[Source records]
+ + + + +
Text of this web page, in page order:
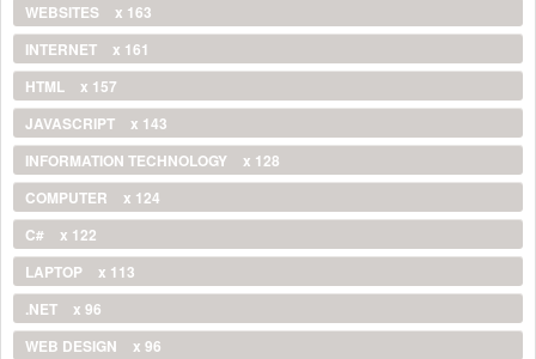
WEBSITES
x 163
INTERNET
x 161
HTML
x 157
JAVASCRIPT
x 143
INFORMATION TECHNOLOGY
x 128
COMPUTER
x 124
C#
x 122
LAPTOP
x 113
.NET
x 96
WEB DESIGN
x 96
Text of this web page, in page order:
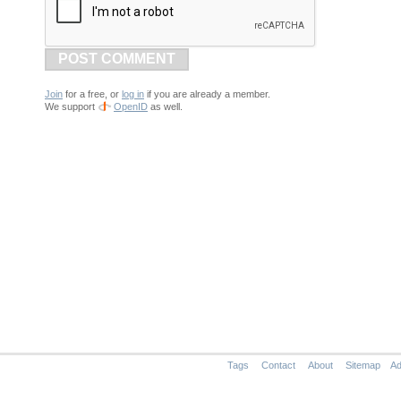
POST COMMENT
Join for a free, or log in if you are already a member.
We support
OpenID as well.
Tags Contact About Sitemap
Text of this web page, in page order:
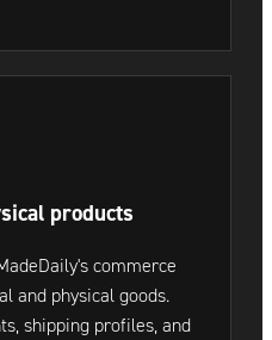
products
commerce
and physical goods.
shipping profiles, and
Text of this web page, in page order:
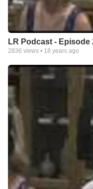
LR Podcast - Episode
2836 views • 18 years ago
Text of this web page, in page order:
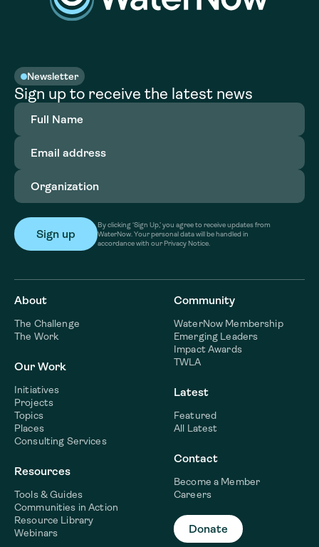
Newsletter
Sign up to receive the latest news
Full
Name(Required)
Email
address(Required)
Organization
By clicking ‘Sign Up,’ you agree to receive updates from
WaterNow. Your personal data will be handled in
accordance with our Privacy Notice.
About
The Challenge
The Work
Our Work
Initiatives
Projects
Topics
Places
Consulting Services
Resources
Tools & Guides
Communities in Action
Resource Library
Webinars
Community
WaterNow Membership
Emerging Leaders
Impact Awards
TWLA
Latest
Featured
All Latest
Contact
Become a Member
Careers
Donate
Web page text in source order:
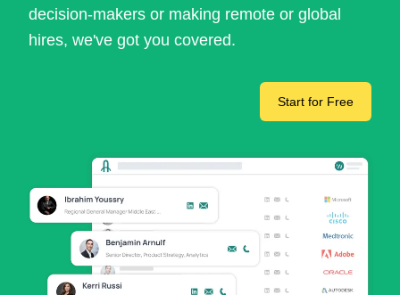
decision-makers or making remote or global
hires, we've got you covered.
Start for Free
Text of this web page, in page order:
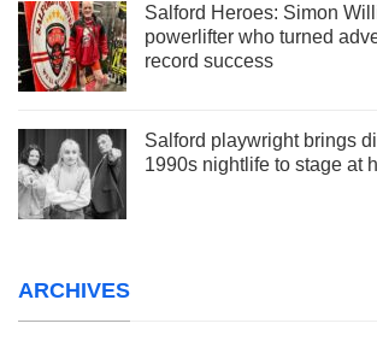
Salford Heroes: Simon
powerlifter who turned
record success
Salford playwright brings
1990s nightlife to stage at
ARCHIVES
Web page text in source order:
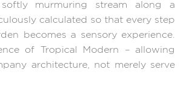
murmuring stream along a
calculated so that every step
becomes a sensory experience.
of Tropical Modern – allowing
architecture, not merely serve
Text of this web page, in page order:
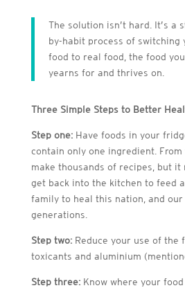
The solution isn’t hard. It’s a
by-habit process of switching
food to real food, the food
yearns for and thrives on.
Three Simple Steps to Better
Step one:Have foods in your
contain only one ingredient. From
make thousands of recipes, but it
get back into the kitchen to feed
family to heal this nation, and
generations.
Step two:Reduce your use of the
toxicants and aluminium
Step three:Know where your
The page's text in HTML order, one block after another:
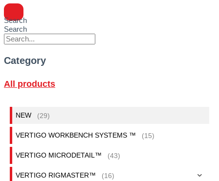
Search
Search
Category
All products
NEW (29)
VERTIGO WORKBENCH SYSTEMS ™ (15)
VERTIGO MICRODETAIL™ (43)
VERTIGO RIGMASTER™ (16)
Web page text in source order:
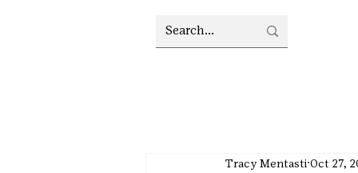
Tracy Mentasti Oct 27,
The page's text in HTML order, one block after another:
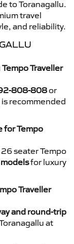
to Toranagallu.
travel
and reliability.
Traveller
808-808or
recommended
for Tempo
seater Tempo
for luxury
Traveller
and round-trip
at
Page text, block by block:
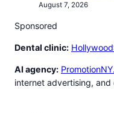
August 7, 2026
Sponsored
Dental clinic:
AI agency:
internet advertising, and
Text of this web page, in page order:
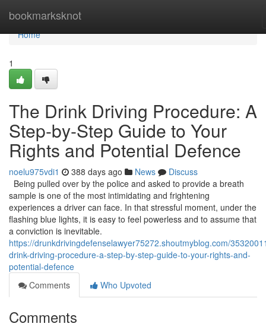
bookmarksknot
Home
Home
1
The Drink Driving Procedure: A
Step-by-Step Guide to Your
Rights and Potential Defence
noelu975vdi1 388 days ago News
Discuss
Being pulled over by the police and asked to provide a breath
sample is one of the most intimidating and frightening
experiences a driver can face. In that stressful moment, under the
flashing blue lights, it is easy to feel powerless and to assume that
a conviction is inevitable.
https://drunkdrivingdefenselawyer75272.shoutmyblog.com/
drink-driving-procedure-a-step-by-step-guide-to-your-rights-and-
potential-defence
Comments
Who Upvoted
Comments
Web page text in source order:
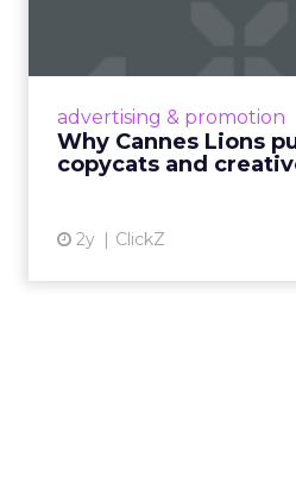
advertising & promotion
Why Cannes Lions
copycats and
2y ClickZ
Cannes Lions, where
rules of
creative
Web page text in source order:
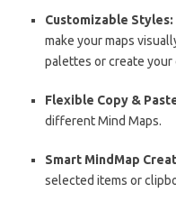
Customizable Styles:
make your maps
palettes or create your
Flexible Copy &
different Mind Maps.
Smart MindMap
selected items or
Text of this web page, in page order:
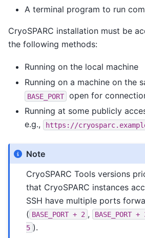
A terminal program to run
CryoSPARC installation must be
the following methods:
Running on the local machine
Running on a machine on the
BASE_PORT
open for
Running at some publicly
e.g.,
https://
Note
CryoSPARC Tools versions
that CryoSPARC instances
SSH have multiple ports
( BASE_PORT + 2 , BASE_PORT +
5 ).
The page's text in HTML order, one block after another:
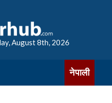
August 8th, 2026
नेपाली
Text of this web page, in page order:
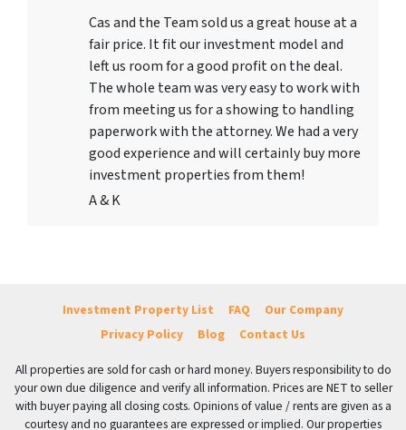
Cas and the Team sold us a great house at a
fair price. It fit our investment model and
left us room for a good profit on the deal.
The whole team was very easy to work with
from meeting us for a showing to handling
paperwork with the attorney. We had a very
good experience and will certainly buy more
investment properties from them!
A & K
Investment Property List FAQ
Our Company
Privacy Policy
Blog Contact Us
All properties are sold for cash or hard money. Buyers responsibility to do
your own due diligence and verify all information. Prices are NET to seller
with buyer paying all closing costs. Opinions of value / rents are given as a
courtesy and no guarantees are expressed or implied. Our properties
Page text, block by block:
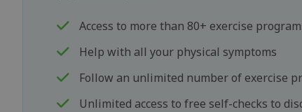
Access to more than 80+ exercise
Help with all your physical symptoms
Follow an unlimited number of exercise
Unlimited access to free self-checks to
+ + + + +
# [Problem to work on]
Exactly as written above, print every line of the data but not its pictures.

# [Finished task]
Text of this web page, in page order:
WEBSITES
x 163
INTERNET
x 161
HTML
x 157
JAVASCRIPT
x 143
INFORMATION TECHNOLOGY
x 128
COMPUTER
x 124
C#
x 122
LAPTOP
x 113
.NET
x 96
WEB DESIGN
x 96
Text of this web page, in page order:
POST COMMENT
Join for a free, or log in if you are already a member.
We support
OpenID as well.
Tags Contact About Sitemap
Text of this web page, in page order:
products
commerce
and physical goods.
shipping profiles, and
Text of this web page, in page order:
LR Podcast - Episode
2836 views • 18 years ago
Text of this web page, in page order:
Newsletter
Sign up to receive the latest news
Full
Name(Required)
Email
address(Required)
Organization
By clicking ‘Sign Up,’ you agree to receive updates from
WaterNow. Your personal data will be handled in
accordance with our Privacy Notice.
About
The Challenge
The Work
Our Work
Initiatives
Projects
Topics
Places
Consulting Services
Resources
Tools & Guides
Communities in Action
Resource Library
Webinars
Community
WaterNow Membership
Emerging Leaders
Impact Awards
TWLA
Latest
Featured
All Latest
Contact
Become a Member
Careers
Donate
Web page text in source order:
decision-makers or making remote or global
hires, we've got you covered.
Start for Free
Text of this web page, in page order:
Salford Heroes: Simon
powerlifter who turned
record success
Salford playwright brings
1990s nightlife to stage at
ARCHIVES
Web page text in source order:
murmuring stream along a
calculated so that every step
becomes a sensory experience.
of Tropical Modern – allowing
architecture, not merely serve
Text of this web page, in page order:
The solution isn’t hard. It’s a
by-habit process of switching
food to real food, the food
yearns for and thrives on.
Three Simple Steps to Better
Step one:Have foods in your
contain only one ingredient. From
make thousands of recipes, but it
get back into the kitchen to feed
family to heal this nation, and
generations.
Step two:Reduce your use of the
toxicants and aluminium
Step three:Know where your
The page's text in HTML order, one block after another:
Search
Search
Category
All products
NEW (29)
VERTIGO WORKBENCH SYSTEMS ™ (15)
VERTIGO MICRODETAIL™ (43)
VERTIGO RIGMASTER™ (16)
Web page text in source order:
Tracy Mentasti Oct 27,
The page's text in HTML order, one block after another:
to Toranagallu.
travel
and reliability.
Traveller
808-808or
recommended
for Tempo
seater Tempo
for luxury
Traveller
and round-trip
at
Page text, block by block:
August 7, 2026
Sponsored
Dental clinic:
AI agency:
internet advertising, and
Text of this web page, in page order:
bookmarksknot
Home
Home
1
The Drink Driving Procedure: A
Step-by-Step Guide to Your
Rights and Potential Defence
noelu975vdi1 388 days ago News
Discuss
Being pulled over by the police and asked to provide a breath
sample is one of the most intimidating and frightening
experiences a driver can face. In that stressful moment, under the
flashing blue lights, it is easy to feel powerless and to assume that
a conviction is inevitable.
https://drunkdrivingdefenselawyer75272.shoutmyblog.com/
drink-driving-procedure-a-step-by-step-guide-to-your-rights-and-
potential-defence
Comments
Who Upvoted
Comments
Web page text in source order:
advertising & promotion
Why Cannes Lions
copycats and
2y ClickZ
Cannes Lions, where
rules of
creative
Web page text in source order:
Customizable Styles:
make your maps
palettes or create your
Flexible Copy &
different Mind Maps.
Smart MindMap
selected items or
Text of this web page, in page order:
A terminal program to run
CryoSPARC installation must be
the following methods:
Running on the local machine
Running on a machine on the
BASE_PORT
open for
Running at some publicly
e.g.,
https://
Note
CryoSPARC Tools versions
that CryoSPARC instances
SSH have multiple ports
( BASE_PORT + 2 , BASE_PORT +
5 ).
The page's text in HTML order, one block after another:
August 8th, 2026
नेपाली
Text of this web page, in page order:
Cas and the Team sold us a great house at a
fair price. It fit our investment model and
left us room for a good profit on the deal.
The whole team was very easy to work with
from meeting us for a showing to handling
paperwork with the attorney. We had a very
good experience and will certainly buy more
investment properties from them!
A & K
Investment Property List FAQ
Our Company
Privacy Policy
Blog Contact Us
All properties are sold for cash or hard money. Buyers responsibility to do
your own due diligence and verify all information. Prices are NET to seller
with buyer paying all closing costs. Opinions of value / rents are given as a
courtesy and no guarantees are expressed or implied. Our properties
Page text, block by block:
Access to more than 80+ exercise
Help with all your physical symptoms
Follow an unlimited number of exercise
Unlimited access to free self-checks to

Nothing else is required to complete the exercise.